-- Task material follows --

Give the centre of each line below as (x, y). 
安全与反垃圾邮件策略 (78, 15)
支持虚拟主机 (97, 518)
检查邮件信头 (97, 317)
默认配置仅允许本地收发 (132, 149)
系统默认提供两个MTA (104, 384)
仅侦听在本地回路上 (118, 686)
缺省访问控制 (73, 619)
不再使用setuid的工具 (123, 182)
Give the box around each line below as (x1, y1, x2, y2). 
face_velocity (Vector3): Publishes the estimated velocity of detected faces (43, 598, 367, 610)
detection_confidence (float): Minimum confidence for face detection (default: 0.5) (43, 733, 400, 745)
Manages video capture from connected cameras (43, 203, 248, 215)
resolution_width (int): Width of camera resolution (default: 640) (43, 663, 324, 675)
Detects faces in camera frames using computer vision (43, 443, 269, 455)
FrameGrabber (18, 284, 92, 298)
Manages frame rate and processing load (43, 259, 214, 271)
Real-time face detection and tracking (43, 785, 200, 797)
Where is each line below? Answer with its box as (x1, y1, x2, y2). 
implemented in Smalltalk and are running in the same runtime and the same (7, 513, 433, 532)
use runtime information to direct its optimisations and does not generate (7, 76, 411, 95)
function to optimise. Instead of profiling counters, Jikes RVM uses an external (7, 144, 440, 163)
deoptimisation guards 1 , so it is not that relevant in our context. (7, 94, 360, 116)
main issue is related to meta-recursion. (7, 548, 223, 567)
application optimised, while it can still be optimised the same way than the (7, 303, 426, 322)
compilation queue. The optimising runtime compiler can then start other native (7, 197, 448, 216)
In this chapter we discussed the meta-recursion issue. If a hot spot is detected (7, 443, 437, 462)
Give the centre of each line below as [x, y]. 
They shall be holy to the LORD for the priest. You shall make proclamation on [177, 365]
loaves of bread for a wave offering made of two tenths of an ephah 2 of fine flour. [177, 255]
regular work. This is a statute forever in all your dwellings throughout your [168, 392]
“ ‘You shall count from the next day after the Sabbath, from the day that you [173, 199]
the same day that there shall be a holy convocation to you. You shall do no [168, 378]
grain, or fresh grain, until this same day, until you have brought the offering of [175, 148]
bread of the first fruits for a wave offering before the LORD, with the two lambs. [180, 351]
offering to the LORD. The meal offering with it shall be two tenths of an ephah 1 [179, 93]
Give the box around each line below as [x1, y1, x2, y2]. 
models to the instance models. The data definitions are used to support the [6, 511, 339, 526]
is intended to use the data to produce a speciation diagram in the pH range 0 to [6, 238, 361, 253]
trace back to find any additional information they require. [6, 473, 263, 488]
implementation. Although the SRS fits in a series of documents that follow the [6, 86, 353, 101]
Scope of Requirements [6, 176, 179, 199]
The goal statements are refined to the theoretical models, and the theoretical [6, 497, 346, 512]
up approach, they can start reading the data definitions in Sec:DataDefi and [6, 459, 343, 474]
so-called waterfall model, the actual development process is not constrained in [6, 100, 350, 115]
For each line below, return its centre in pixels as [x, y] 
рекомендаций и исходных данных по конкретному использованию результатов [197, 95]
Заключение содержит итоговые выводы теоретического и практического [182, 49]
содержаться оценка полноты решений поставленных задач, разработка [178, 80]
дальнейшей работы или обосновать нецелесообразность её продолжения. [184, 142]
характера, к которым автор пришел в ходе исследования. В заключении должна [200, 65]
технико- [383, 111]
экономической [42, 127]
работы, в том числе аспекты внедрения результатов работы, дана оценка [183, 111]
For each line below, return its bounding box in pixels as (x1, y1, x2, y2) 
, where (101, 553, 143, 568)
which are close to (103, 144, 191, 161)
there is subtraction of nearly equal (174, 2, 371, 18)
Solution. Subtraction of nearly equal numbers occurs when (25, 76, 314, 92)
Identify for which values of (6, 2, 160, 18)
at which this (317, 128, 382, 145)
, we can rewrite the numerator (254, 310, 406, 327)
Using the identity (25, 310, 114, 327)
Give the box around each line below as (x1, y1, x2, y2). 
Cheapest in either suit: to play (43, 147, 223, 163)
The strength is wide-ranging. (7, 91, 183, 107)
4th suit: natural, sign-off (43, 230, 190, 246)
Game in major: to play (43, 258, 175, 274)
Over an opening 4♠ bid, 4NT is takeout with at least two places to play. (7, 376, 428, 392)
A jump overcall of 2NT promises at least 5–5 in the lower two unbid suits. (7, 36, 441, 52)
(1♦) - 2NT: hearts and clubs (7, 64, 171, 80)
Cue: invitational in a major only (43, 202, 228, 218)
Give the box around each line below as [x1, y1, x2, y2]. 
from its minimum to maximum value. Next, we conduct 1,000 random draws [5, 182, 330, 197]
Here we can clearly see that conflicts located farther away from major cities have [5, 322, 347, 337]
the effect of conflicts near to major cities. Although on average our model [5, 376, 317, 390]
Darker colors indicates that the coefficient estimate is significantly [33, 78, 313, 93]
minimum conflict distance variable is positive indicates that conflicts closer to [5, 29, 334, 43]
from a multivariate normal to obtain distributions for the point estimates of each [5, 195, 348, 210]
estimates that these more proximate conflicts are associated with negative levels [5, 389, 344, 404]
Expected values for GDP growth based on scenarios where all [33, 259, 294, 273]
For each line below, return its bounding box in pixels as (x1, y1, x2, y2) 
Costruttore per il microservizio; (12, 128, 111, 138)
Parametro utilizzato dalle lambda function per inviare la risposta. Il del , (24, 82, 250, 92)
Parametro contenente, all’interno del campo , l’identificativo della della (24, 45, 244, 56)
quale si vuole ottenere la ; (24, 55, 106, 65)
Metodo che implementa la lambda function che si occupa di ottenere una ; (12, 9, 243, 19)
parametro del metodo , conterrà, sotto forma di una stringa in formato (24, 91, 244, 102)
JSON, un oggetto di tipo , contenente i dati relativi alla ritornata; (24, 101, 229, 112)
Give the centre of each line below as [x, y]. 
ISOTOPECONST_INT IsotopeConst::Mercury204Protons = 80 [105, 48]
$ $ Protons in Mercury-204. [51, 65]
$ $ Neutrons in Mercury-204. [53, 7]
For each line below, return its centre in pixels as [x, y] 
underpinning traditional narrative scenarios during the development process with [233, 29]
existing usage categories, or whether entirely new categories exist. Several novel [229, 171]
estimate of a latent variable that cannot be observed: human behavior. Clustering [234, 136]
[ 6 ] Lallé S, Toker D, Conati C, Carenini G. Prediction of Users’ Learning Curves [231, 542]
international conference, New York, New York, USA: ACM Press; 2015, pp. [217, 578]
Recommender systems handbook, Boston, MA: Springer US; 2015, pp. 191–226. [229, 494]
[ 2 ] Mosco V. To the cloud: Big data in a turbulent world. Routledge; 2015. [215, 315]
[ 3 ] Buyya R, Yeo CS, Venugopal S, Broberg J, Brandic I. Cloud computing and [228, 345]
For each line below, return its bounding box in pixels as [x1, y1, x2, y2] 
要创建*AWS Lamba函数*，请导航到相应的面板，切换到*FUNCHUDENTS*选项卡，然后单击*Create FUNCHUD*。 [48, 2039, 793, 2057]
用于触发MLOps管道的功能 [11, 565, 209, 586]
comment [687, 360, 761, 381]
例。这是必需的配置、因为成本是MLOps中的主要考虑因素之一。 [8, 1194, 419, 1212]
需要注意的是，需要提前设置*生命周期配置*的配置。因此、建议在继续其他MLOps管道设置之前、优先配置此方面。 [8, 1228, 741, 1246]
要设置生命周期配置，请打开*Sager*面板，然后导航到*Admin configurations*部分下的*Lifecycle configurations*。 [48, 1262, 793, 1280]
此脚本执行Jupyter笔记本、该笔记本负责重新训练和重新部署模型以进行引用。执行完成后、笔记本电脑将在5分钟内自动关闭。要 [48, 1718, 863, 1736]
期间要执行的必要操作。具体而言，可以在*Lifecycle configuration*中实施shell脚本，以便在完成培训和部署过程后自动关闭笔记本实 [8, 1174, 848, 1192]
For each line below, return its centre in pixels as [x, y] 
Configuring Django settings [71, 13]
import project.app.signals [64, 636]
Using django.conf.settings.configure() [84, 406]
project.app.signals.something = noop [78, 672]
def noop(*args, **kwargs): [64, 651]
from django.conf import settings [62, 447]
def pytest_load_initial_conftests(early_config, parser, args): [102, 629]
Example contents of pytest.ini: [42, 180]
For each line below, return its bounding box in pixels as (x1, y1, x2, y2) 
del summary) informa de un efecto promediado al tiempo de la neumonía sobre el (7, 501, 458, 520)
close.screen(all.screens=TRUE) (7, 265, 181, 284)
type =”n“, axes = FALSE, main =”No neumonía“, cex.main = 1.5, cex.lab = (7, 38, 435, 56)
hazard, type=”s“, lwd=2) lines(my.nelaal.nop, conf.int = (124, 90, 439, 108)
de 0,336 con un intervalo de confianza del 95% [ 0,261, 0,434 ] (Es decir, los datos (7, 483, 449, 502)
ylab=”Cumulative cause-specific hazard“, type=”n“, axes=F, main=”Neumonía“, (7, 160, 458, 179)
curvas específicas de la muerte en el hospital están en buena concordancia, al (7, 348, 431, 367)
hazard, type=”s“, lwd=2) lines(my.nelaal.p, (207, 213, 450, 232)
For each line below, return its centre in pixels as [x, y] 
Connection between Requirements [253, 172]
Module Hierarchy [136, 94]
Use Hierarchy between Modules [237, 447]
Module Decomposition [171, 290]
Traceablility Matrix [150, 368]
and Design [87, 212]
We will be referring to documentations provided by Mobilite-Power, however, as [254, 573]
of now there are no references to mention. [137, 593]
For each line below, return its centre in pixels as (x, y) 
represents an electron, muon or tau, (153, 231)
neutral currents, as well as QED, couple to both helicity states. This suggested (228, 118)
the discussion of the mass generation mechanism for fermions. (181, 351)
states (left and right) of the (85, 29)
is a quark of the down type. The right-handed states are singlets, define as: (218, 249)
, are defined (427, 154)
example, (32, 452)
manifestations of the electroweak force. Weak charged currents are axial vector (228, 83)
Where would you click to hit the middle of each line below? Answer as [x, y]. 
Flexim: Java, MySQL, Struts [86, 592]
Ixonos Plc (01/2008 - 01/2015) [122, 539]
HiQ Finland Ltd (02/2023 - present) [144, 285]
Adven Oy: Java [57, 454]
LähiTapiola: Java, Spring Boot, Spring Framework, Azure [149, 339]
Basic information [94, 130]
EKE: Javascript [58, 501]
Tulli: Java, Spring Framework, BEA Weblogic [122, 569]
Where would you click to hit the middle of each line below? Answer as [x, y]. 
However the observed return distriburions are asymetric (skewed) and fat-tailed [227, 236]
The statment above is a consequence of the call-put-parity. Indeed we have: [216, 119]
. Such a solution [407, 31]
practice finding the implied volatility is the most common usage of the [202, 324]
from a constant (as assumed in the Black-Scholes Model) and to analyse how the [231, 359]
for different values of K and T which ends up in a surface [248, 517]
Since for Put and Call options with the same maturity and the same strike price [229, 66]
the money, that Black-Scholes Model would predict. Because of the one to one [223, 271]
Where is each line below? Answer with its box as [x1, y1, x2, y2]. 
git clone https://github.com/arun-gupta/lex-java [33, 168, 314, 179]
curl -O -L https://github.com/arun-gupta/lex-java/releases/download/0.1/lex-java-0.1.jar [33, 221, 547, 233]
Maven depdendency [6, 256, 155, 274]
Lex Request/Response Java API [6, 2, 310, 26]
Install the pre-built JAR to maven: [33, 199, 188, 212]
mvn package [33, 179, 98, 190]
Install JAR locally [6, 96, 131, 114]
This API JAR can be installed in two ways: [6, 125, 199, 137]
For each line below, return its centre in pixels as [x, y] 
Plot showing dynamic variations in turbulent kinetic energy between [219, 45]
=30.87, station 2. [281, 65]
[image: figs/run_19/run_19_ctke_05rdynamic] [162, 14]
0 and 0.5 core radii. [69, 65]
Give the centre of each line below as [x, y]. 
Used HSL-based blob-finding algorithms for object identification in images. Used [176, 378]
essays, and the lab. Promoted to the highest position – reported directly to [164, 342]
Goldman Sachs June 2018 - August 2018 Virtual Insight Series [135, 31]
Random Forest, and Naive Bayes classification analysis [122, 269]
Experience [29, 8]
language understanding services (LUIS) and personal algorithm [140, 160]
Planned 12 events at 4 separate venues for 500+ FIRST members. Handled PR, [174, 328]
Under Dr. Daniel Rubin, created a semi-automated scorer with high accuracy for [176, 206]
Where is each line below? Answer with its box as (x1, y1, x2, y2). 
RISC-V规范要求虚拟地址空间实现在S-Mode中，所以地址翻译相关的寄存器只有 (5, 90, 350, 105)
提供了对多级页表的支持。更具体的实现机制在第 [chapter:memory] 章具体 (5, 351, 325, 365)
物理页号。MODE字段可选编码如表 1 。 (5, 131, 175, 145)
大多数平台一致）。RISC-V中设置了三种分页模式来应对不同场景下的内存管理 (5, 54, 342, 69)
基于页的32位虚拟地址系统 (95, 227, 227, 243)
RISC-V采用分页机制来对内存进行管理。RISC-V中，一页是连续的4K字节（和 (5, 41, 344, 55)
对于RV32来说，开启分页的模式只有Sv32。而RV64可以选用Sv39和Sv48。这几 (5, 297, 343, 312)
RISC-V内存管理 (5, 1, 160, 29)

-- Task material concluded --

## Problem to solve:
Take the lines above from the one containing "offering to the" to the one containing "Заключение содержит итоговые" and retype them exactly, both ends included, with nothing added.

## Result below:
offering to the LORD. The meal offering with it shall be two tenths of an ephah 1 [179, 93]
Give the box around each line below as [x1, y1, x2, y2]. 
models to the instance models. The data definitions are used to support the [6, 511, 339, 526]
is intended to use the data to produce a speciation diagram in the pH range 0 to [6, 238, 361, 253]
trace back to find any additional information they require. [6, 473, 263, 488]
implementation. Although the SRS fits in a series of documents that follow the [6, 86, 353, 101]
Scope of Requirements [6, 176, 179, 199]
The goal statements are refined to the theoretical models, and the theoretical [6, 497, 346, 512]
up approach, they can start reading the data definitions in Sec:DataDefi and [6, 459, 343, 474]
so-called waterfall model, the actual development process is not constrained in [6, 100, 350, 115]
For each line below, return its centre in pixels as [x, y] 
рекомендаций и исходных данных по конкретному использованию результатов [197, 95]
Заключение содержит итоговые выводы теоретического и практического [182, 49]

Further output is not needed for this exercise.